= PROVIDED RECORDS =
▬▬▬
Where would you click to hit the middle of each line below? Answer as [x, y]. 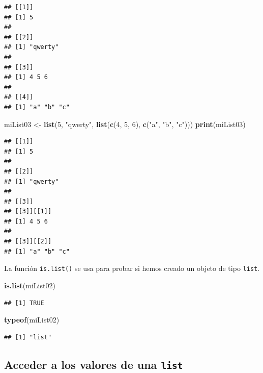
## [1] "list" [28, 337]
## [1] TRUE [24, 303]
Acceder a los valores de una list [94, 364]
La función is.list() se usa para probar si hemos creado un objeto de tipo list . [132, 268]
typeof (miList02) [32, 320]
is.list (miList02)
▬▬▬
= YOUR GOAL =
Word for word, restate the lines from the one holding "## [1] TRUE [24, 303]" to the last line of the records.

= ANSWER SPACE =
## [1] TRUE [24, 303]
Acceder a los valores de una list [94, 364]
La función is.list() se usa para probar si hemos creado un objeto de tipo list . [132, 268]
typeof (miList02) [32, 320]
is.list (miList02)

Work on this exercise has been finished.